Loading...

XML

Word

Printable

JSON

Type: Improvement
Resolution: Unresolved
Priority: Major - P3
Fix Version/s: None
Affects Version/s: None
Component/s: Not Applicable
Labels:
None

Assigned Teams:

Storage Engines
Sprint:
StorEng - Defined Pipeline
Story Points:
None

This came out of a HELP ticket + Slack thread (links in comments).

There are many functions where a non-zero return value could come from a number of places, for example __reconcile:

    WT_ERR(__rec_write_wrapup(session, r, page));
    __rec_write_page_status(session, r);
    WT_ERR(__reconcile_post_wrapup(session, r, page, flags, page_lockedp));
    // snip...
    if (__wt_ref_is_root(ref)) {
        WT_WITH_PAGE_INDEX(session, ret = __rec_root_write(session, page, flags));
        if (ret != 0)
            goto err;
        return (0);
    }
    // snip...
    WT_ERR(__wt_page_parent_modify_set(session, ref, true));
    // snip...

err:
    if (ret != 0)
        WT_RET_PANIC(session, ret, "reconciliation failed after building the disk image");

If we see this message in the wild, it's impractical to tell where it came from. There's a similar gap for functions using WT_ERR, where we often can't tell which "leaf" function call returned non-zero.

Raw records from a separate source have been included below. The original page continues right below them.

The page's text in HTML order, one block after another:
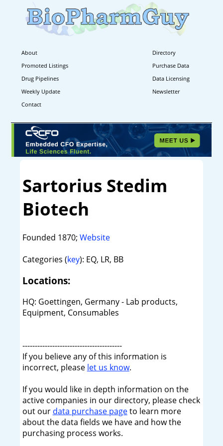
About
Directory
Promoted Listings
Purchase Data
Drug Pipelines
Data Licensing
Weekly Update
Newsletter
Contact
Sartorius Stedim
Biotech
Founded 1870; Website
Categories (key): EQ, LR, BB
Locations:
HQ: Goettingen, Germany - Lab products,
Equipment, Consumables
----------------------------------------
If you believe any of this information is
incorrect, please let us know.
If you would like in depth information on the
active companies in our directory, please check
out our data purchase pageto learn more
about the data fields we have and how the
purchasing process works.
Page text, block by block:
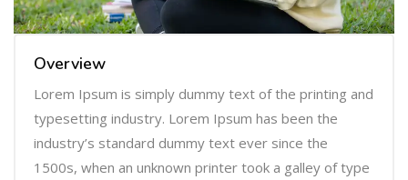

One useful tool we have available for fixing this is the fact that almost all of our error handling code uses one of WT_RET, WT_ERR, or related friends.

So it would be possible, without intrusive changes, to record more accurate failure information. For example, WT_RET could, for non-zero return values, store a tuple of (retval, line, function) in a small per-session circular buffer.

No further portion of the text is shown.